Monday, November 8, 2010

Homily for All Saints/Souls - November 7, 2010

Today we thank God for the great example of faithful Christians who lived before us.

In our first reading Daniel envisions a world that a Holy One of God will eventually control. This is the most recently written book in the Old Testament (about 165 BC). The first six chapters are stories about Daniel set at the Babylonian and Persian courts. The remainder of the book is visions about the end times. In the passages that have been clipped out of today’s reading we hear about the destruction of the four beasts and the coming of “an Achent One” who sits in judgment. Then comes the arrival of one like a “Son of Man” to whom the Achent One gives everlasting dominion. Christians from the earliest records have associated this with Jesus. The gathering of the multitude in this last scene is what pertains to the celebration of All Saints/All Souls celebration today.

In our second reading Paul gives praise and encouragement to the Ephesians. He writes to the “saints,” i.e., those faithful to Christ in Ephesus. His message is straight forward: through Christ’s birth, life, death and resurrection we are absolved of our deviations from God’s ways. Intellectually and through our experience of the Christian way we have come to know God’s plan, i.e., to “gather up” all God has created, seen and unseen, to Christ.

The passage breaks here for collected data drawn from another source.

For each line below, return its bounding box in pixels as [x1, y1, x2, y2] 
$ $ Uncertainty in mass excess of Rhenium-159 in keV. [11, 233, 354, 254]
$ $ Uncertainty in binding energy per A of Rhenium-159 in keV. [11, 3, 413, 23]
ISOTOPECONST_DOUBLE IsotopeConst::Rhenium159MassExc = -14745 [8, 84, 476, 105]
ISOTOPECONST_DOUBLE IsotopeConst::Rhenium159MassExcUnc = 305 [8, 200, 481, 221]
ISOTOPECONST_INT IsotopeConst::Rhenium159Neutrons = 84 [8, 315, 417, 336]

From Luke we heard the Beatitudes, a listing of the virtues of the holy people of God - the saints. Some words are used in ways we may not appreciate immediately. For example: the “poor” are those who acknowledge their dependence on God. Where as, the “rich” do not want to commit themselves to Jesus and the Kingdom; they are comfortable in their self-sufficiency. The “hungry” are those who hunger for the word of God, the good news and the “full” are those satisfied or filled with God’s word. When he says: “blessed are you when . . . they exclude you”; he means being socially ostracized and excluded from the synagogue and Temple.

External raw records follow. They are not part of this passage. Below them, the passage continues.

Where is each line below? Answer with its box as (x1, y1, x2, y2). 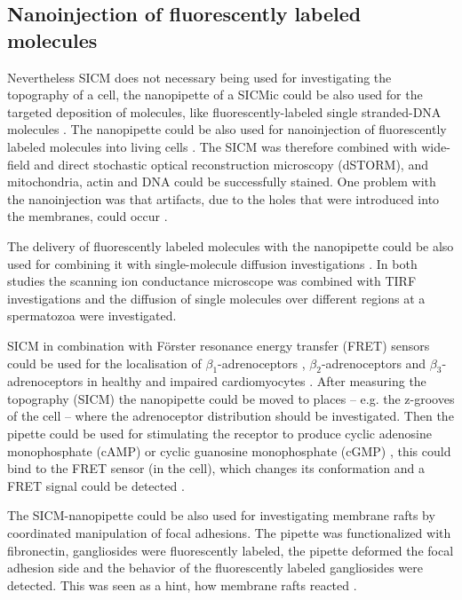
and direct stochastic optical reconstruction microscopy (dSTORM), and (34, 154, 428, 173)
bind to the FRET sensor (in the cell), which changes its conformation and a (7, 459, 425, 478)
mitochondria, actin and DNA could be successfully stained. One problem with (7, 172, 436, 191)
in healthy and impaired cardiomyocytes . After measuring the (87, 372, 426, 391)
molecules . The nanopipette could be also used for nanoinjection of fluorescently (7, 120, 447, 138)
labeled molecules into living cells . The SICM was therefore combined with (7, 137, 418, 155)
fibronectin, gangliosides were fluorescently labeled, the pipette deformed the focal (7, 541, 454, 559)
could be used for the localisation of (7, 353, 202, 372)

Many scholars believe the celebration we mark with these readings to have originated in Ireland, spread from there to England, and then to the continent of Europe. That it had reached Rome and had been adopted there early in the ninth century is attested by a letter of Gregory the Fourth who was Pope around the middle of the 800s. However, the desire of Christian people to express the intercommunion of the living and the dead in the Body of Christ is much older.

Gregory the Wonder Worker, writing before the year 270, refers to the observance of a festival of all martyrs, though he does not date it. A hundred years later, Ephrem the Deacon mentions such an observance in Edessa on May 13. Finally, John Chrysostom, who died in 407, says that a festival of All Saints was observed on the first Sunday after Pentecost in Constantinople at the time he was bishop there.

One saint who has especially been a meaningful example in my life is Vincent de Paul who was added to our calendar by the 2009 General Convention (Sep. 27). He is noted for his work among the most needy and suffering people of his day. Especially for his tireless drive to go beyond helping with the necessities of life. He pushed for service to meet their spiritual needs and for education to help permanently lift them out of poverty. He worked closely with Louise de Marillac and the two of them inspired Elizabeth Ann Seton (Jan. 4) and Mother Teresa of Calcutta.

We all need the example of others to inspire and guided us through this life. Following Jesus can take a myriad of expressions. It is important that we ask ourselves: who are the exemplary persons of faith that are important to you? Who inspires you to follow Christ more closely? Whose Christian example helps you through the confusing reality of this world?